Вик. К. Можно его понять.

Вад. К. Причем в устах такого человека это дорогого стоит! К сожалению, я не нахожу ничего подобного у Александра Исаевича. И, на мой взгляд, это отчасти связано с его судьбой.

Я уже сказал, что нельзя говорить о нем, не думая об истории. Человек этот, с огромной личной волей, направленной на жизнь всей страны и даже всего мира, от истории нашей страны неотделим. Начиная с 30-х годов, когда он был еще юношей. Подумаем: он ведь начал с того, что в 1936 году принимается за роман «Люби революцию».

Вик. К. Да, сокращенно — «ЛЮР».

Вад. К. Такое было условное название. А через 35 лет все это превратилось в «Красное колесо» и имело уже совершенно иной смысл!

Однако никуда не денешься от того факта, что начинал он, так скажем, как убежденный коммунист. Как революционер. То есть революция для него была святое. А ведь в это время уже начинался тот противореволюционный поворот, о котором мы говорили в предыдущем нашем диалоге, и Александр Исаевич явно относился к нему отрицательно.

Может быть, поскольку тогда он был еще молод, сразу не понял. Но вот во время войны — это видно и из его писем, фрагменты которых опубликованы, и из интервью, где он сам говорил, что пришел на войну «убежденным марксистом, ленинистом», — хорошо известно: он отрицал весь этот поворот в прошлое. Скажем, генеральские звания, погоны, роспуск Коминтерна в 1943 году, наш союз с буржуазными Великобританией и Соединенными Штатами — все это было для него неприемлемо.

Он не сможет сегодня это отрицать. Более того, у него есть поразительное признание, которое, кстати, показывает и уровень его личности. Слава Богу, говорит он, что я попал в лагерь, — иначе стал бы средним советским писателем, ничего особенного из меня бы не вышло.

Это замечательные слова вот почему. Чтобы лагерь — такое тяжелейшее испытание, раздавливание человека — стал основой творчества, для этого должен быть очень сильный человек. Вот точно так же, я попрошу прощения за сопоставление, без каторги не было бы Достоевского.

Вик. К. Думаю, сам Солженицын постоянно это сопоставление в себе держит… Хотелось бы, Вадим Валерианович, прояснить и повод его ареста.

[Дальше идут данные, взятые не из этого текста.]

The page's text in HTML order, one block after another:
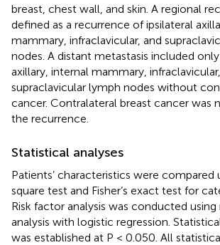
breast, chest wall, and skin. A regional
defined as a recurrence of ipsilateral
mammary, infraclavicular, and
nodes. A distant metastasis included
axillary, internal mammary,
supraclavicular lymph nodes without
cancer. Contralateral breast cancer was
the recurrence.
Statistical analyses
Patients’ characteristics were compared
square test and Fisher’s exact test for
Risk factor analysis was conducted
analysis with logistic regression.
was established at P < 0.050. All
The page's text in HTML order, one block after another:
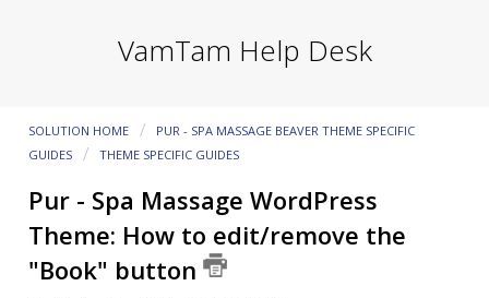
VamTam Help Desk
SOLUTION HOME
PUR - SPA MASSAGE BEAVER THEME SPECIFIC
GUIDES
THEME SPECIFIC GUIDES
Pur - Spa Massage WordPress
Theme: How to edit/remove the
"Book" button
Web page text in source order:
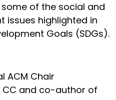
of the social and
issues highlighted in
Goals (SDGs).
ACM Chair
CC and co-author of
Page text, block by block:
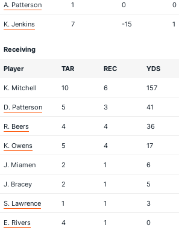
A. Patterson 1 0 0
K. Jenkins 7 -15 1
Receiving
Player TAR REC YDS
K. Mitchell 10 6 157
D. Patterson 5 3 41
R. Beers 4 4 36
K. Owens 5 4 17
J. Miamen 2 1 6
J. Bracey 2 1 5
S. Lawrence 1 1 3
E. Rivers 4 1 0
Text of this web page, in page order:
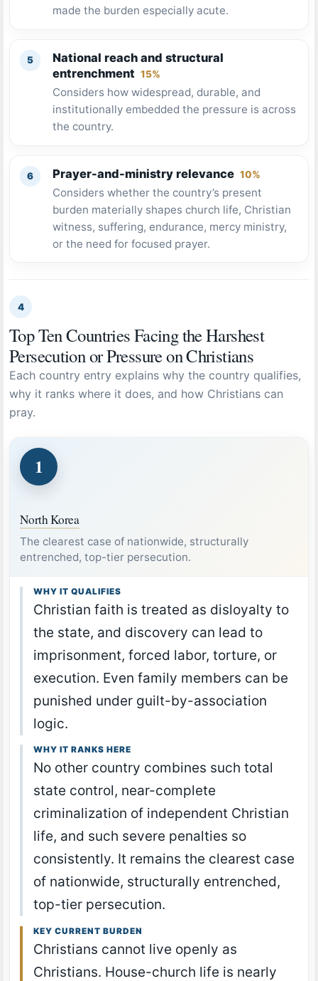
made the burden especially acute.
National reach and structural
entrenchment 15%
Considers how widespread, durable, and
institutionally embedded the pressure is across
the country.
Prayer-and-ministry relevance 10%
Considers whether the country’s present
burden materially shapes church life, Christian
witness, suffering, endurance, mercy ministry,
or the need for focused prayer.
4
Top Ten Countries Facing the Harshest
Persecution or Pressure on Christians
Each country entry explains why the country qualifies,
why it ranks where it does, and how Christians can
pray.
1
North Korea
The clearest case of nationwide, structurally
entrenched, top-tier persecution.
WHY IT QUALIFIES
Christian faith is treated as disloyalty to
the state, and discovery can lead to
imprisonment, forced labor, torture, or
execution. Even family members can be
punished under guilt-by-association
logic.
WHY IT RANKS HERE
No other country combines such total
state control, near-complete
criminalization of independent Christian
life, and such severe penalties so
consistently. It remains the clearest case
of nationwide, structurally entrenched,
top-tier persecution.
KEY CURRENT BURDEN
Christians cannot live openly as
Christians. House-church life is nearly
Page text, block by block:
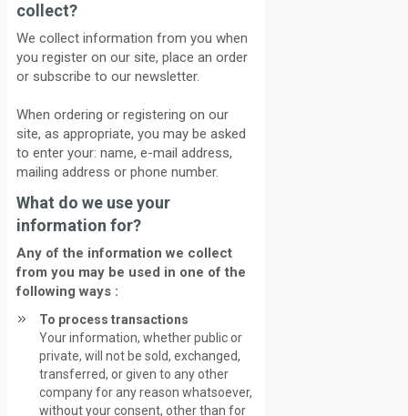
collect?
We collect information from you when
you register on our site, place an order
or subscribe to our newsletter.
When ordering or registering on our
site, as appropriate, you may be asked
to enter your: name, e-mail address,
mailing address or phone number.
What do we use your
information for?
Any of the information we collect
from you may be used in one of the
following ways :
To process transactions
Your information, whether public or
private, will not be sold, exchanged,
transferred, or given to any other
company for any reason whatsoever,
without your consent, other than for
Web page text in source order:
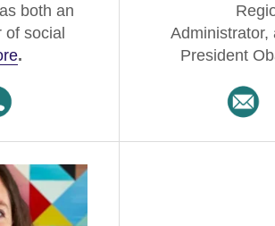
both an
of social
.
Administrator,
President
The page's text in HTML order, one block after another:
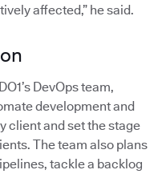
affected,” he said.
DevOps team,
development and
client and set the stage
The team also plans
tackle a backlog
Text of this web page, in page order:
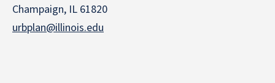
Champaign, IL 61820
urbplan@illinois.edu
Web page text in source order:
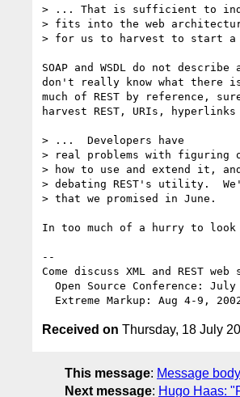
> ... That is sufficient to
> fits into the web
> for us to harvest to start a
SOAP and WSDL do not
don't really know what there is
much of REST by reference,
harvest REST, URIs,
> ...  Developers have
> real problems with figuring
> how to use and extend it,
> debating REST's utility.
> that we promised in June.
In too much of a hurry to look
--
Come discuss XML and REST
Received on Thursday, 18 July
This message: Message body
Next message: Hugo Haas:
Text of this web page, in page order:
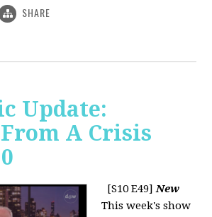
SHARE
Update:
A Crisis
[S10 E49]New
This week's show
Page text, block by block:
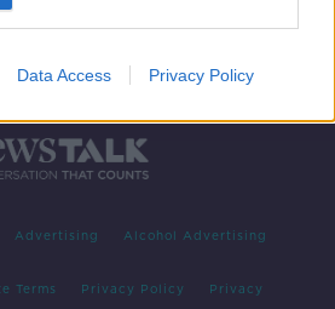
Data Access Privacy Policy
Advertising Alcohol Advertising
Terms Privacy Policy Privacy
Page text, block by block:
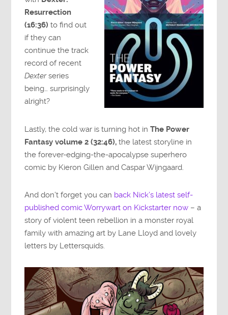
Resurrection
(16:36) to find out
if they can
continue the track
record of recent
Dexterseries
being… surprisingly
alright?
Lastly, the cold war is turning hot inThe Power
Fantasy volume 2 (32:46), the latest storyline in
the forever-edging-the-apocalypse superhero
comic by Kieron Gillen and Caspar Wijngaard.
And don’t forget you can back Nick’s latest self-
published comic Worrywart on Kickstarter now – a
story of violent teen rebellion in a monster royal
family with amazing art by Lane Lloyd and lovely
letters by Lettersquids.
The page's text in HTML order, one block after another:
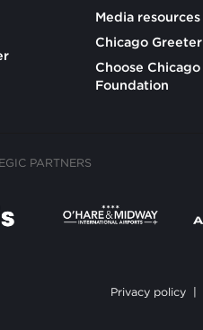
Media resources
Chicago Greeter
Choose Chicago
Foundation
PARTNERS
Privacy policy
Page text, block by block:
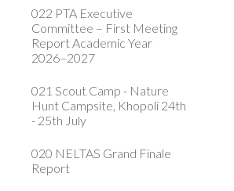
022 PTA Executive
Committee – First Meeting
Report Academic Year
2026–2027
021 Scout Camp - Nature
Hunt Campsite, Khopoli 24th
- 25th July
020 NELTAS Grand Finale
Report
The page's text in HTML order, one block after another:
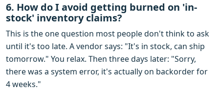
6. How do I avoid getting burned on 'in-
stock' inventory claims?
This is the one question most people don't think to ask
until it's too late. A vendor says: "It's in stock, can ship
tomorrow." You relax. Then three days later: "Sorry,
there was a system error, it's actually on backorder for
4 weeks."
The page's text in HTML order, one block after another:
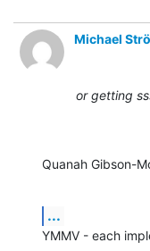
Michael
or getting
Quanah Gibson-
...
YMMV - each
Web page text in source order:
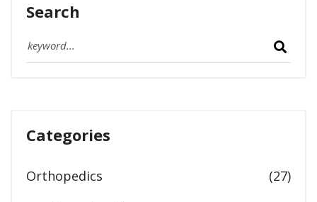
Search
Categories
Orthopedics (27)
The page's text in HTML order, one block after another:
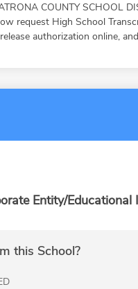
COUNTY SCHOOL
request High School
authorization online,
Entity/Educational
this School?
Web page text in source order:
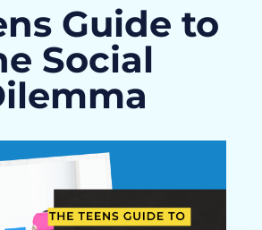
Guide to
Social
Team
December 7, 2020
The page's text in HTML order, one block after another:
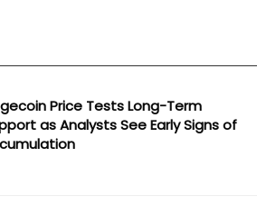
Price Tests Long-Term
as Analysts See Early Signs of
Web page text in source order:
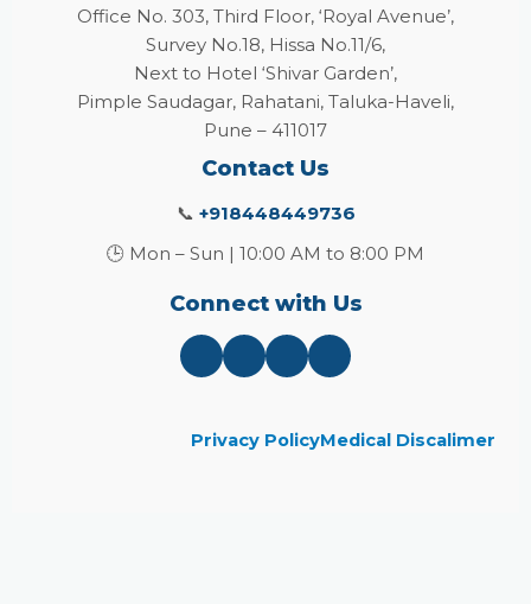
Office No. 303, Third Floor, ‘Royal Avenue’,
Survey No.18, Hissa No.11/6,
Next to Hotel ‘Shivar Garden’,
Pimple Saudagar, Rahatani, Taluka-Haveli,
Pune – 411017
Contact Us
📞 +918448449736
🕒 Mon – Sun | 10:00 AM to 8:00 PM
Connect with Us
Privacy PolicyMedical Discalimer
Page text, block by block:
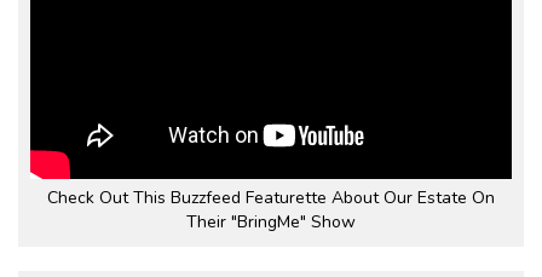
Check Out This Buzzfeed Featurette About Our Estate On
Their "BringMe" Show
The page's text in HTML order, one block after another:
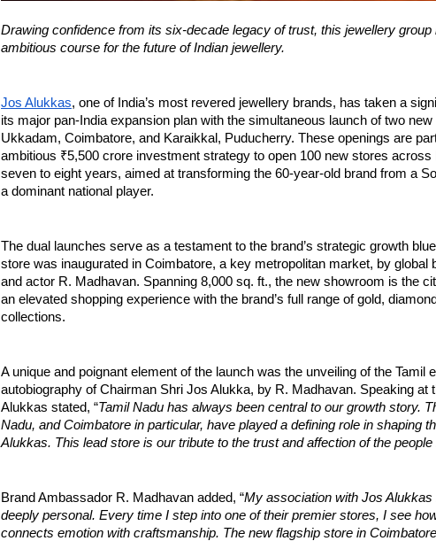
Drawing confidence from its six-decade legacy of trust, this jewellery group
ambitious course for the future of Indian jewellery.
Jos Alukkas, one of India’s most revered jewellery brands, has taken a
its major pan-India expansion plan with the simultaneous launch of two
Ukkadam, Coimbatore, and Karaikkal, Puducherry. These openings are
ambitious ₹5,500 crore investment strategy to open 100 new stores across
seven to eight years, aimed at transforming the 60-year-old brand from a
a dominant national player.
The dual launches serve as a testament to the brand’s strategic growth
store was inaugurated in Coimbatore, a key metropolitan market, by global
and actor R. Madhavan. Spanning 8,000 sq. ft., the new showroom is the
an elevated shopping experience with the brand’s full range of gold,
collections.
A unique and poignant element of the launch was the unveiling of the Tamil
autobiography of Chairman Shri Jos Alukka, by R. Madhavan. Speaking at
Alukkas stated, “Tamil Nadu has always been central to our growth story.
Nadu, and Coimbatore in particular, have played a defining role in shaping
Alukkas. This lead store is our tribute to the trust and affection of the people
Brand Ambassador R. Madhavan added, “My association with Jos
deeply personal. Every time I step into one of their premier stores, I see
connects emotion with craftsmanship. The new flagship store in
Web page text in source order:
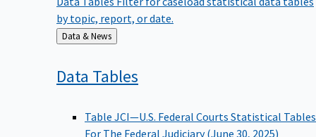
by topic, report, or date.
Back
to
Data & News
Data Tables
Table JCI—U.S. Federal Courts Statistical Tables
For The Federal Judiciary (June 30, 2025)
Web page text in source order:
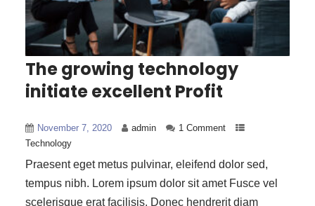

Вад. К. А вот именно то по существу, о чем я говорил. Неприятие и неодобрение как бы контрреволюционного поворота в политике руководства страны.

Вик. К. О чем конкретно шла речь в тех письмах, за которые он был арестован?

Вад. К. Теперь уже опубликовано целиком его дело, из него все видно. Можно даже удивляться некоторому простодушию, поскольку он не мог не знать, что есть военная цензура. И тем не менее в письмах у него — отрицание того самого отрицания революции, которое происходило. Очень характерна и радость, как он ее выражает, оказавшись с нашими войсками на границе Восточной Пруссии: кончается война отечественная — начинается война революционная! То есть понесем революцию в Европу.